◆ Task item ◆
In the records below, find the line with "Boolean (24, 61)", then copy each line exactly until you have copied the line with "pixels as [x1, y1, x2, y2]". Leave any picture out.

---- Records for the task

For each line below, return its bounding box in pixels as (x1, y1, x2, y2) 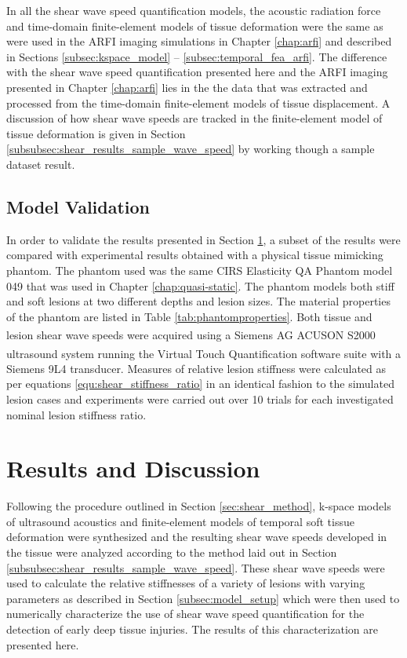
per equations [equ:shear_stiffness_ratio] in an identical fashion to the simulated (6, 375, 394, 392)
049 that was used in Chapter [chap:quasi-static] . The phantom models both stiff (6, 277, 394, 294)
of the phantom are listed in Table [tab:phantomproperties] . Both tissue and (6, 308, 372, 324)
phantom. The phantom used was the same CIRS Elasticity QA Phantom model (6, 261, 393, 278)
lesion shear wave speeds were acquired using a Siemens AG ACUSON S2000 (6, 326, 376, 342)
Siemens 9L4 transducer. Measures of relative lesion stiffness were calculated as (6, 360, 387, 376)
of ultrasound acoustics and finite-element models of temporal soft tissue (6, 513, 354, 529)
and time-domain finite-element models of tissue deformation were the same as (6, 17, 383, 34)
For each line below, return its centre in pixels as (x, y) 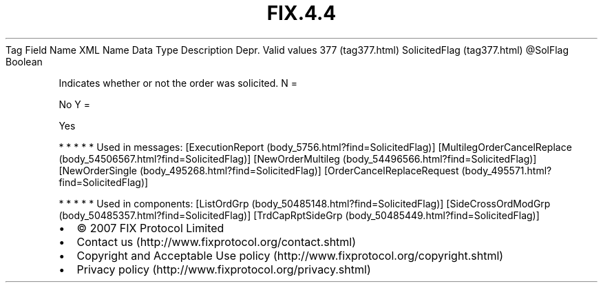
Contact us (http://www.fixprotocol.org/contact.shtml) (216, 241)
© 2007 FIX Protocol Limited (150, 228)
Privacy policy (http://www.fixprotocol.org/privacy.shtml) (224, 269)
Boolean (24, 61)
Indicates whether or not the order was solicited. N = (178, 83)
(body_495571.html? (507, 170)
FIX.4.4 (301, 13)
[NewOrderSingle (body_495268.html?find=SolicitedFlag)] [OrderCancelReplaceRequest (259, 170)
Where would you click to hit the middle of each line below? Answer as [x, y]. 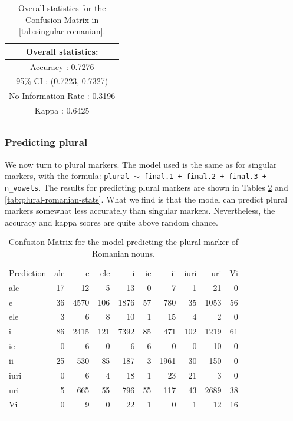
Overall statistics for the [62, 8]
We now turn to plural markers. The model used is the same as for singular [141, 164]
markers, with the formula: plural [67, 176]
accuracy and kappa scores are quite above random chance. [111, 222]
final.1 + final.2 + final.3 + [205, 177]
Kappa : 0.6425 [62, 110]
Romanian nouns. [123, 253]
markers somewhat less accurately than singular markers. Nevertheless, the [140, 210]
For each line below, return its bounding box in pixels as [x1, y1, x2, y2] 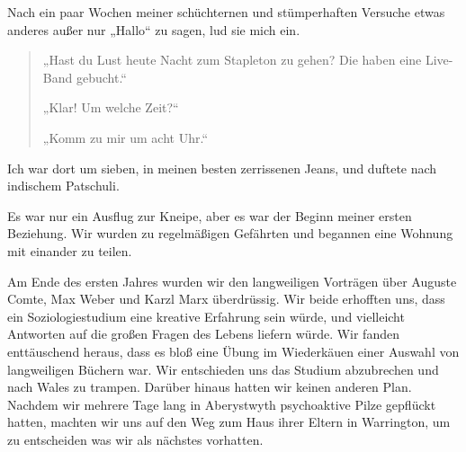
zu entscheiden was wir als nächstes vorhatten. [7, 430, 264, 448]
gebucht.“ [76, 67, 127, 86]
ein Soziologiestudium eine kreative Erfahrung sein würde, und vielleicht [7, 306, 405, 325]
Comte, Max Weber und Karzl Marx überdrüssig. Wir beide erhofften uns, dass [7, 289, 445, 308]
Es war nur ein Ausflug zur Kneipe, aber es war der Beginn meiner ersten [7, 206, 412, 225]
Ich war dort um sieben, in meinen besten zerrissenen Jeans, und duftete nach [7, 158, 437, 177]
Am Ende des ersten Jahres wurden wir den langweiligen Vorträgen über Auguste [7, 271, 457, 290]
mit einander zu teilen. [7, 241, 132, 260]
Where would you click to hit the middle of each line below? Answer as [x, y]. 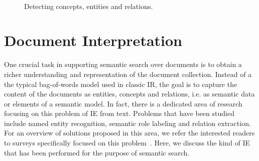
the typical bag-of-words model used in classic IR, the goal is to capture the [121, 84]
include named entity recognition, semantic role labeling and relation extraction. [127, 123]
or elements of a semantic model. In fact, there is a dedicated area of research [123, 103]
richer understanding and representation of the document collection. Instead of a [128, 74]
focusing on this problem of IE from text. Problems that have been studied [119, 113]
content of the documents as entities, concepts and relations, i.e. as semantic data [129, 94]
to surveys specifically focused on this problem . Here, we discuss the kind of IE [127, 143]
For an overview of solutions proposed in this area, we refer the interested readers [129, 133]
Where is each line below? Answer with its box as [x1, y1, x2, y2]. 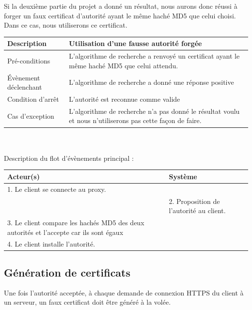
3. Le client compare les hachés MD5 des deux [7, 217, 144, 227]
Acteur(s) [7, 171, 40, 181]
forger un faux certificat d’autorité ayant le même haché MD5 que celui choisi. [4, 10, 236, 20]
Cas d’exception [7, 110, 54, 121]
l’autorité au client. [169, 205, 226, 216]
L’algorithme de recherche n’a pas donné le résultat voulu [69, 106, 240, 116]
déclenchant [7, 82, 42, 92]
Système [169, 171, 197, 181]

--------

◆ Exercise response ◆
Boolean (24, 61)
Indicates whether or not the order was solicited. N = (178, 83)
(body_495571.html? (507, 170)
FIX.4.4 (301, 13)
[NewOrderSingle (body_495268.html?find=SolicitedFlag)] [OrderCancelReplaceRequest (259, 170)
Where would you click to hit the middle of each line below? Answer as [x, y]. 
Overall statistics for the [62, 8]
We now turn to plural markers. The model used is the same as for singular [141, 164]
markers, with the formula: plural [67, 176]
accuracy and kappa scores are quite above random chance. [111, 222]
final.1 + final.2 + final.3 + [205, 177]
Kappa : 0.6425 [62, 110]
Romanian nouns. [123, 253]
markers somewhat less accurately than singular markers. Nevertheless, the [140, 210]
For each line below, return its bounding box in pixels as [x1, y1, x2, y2] 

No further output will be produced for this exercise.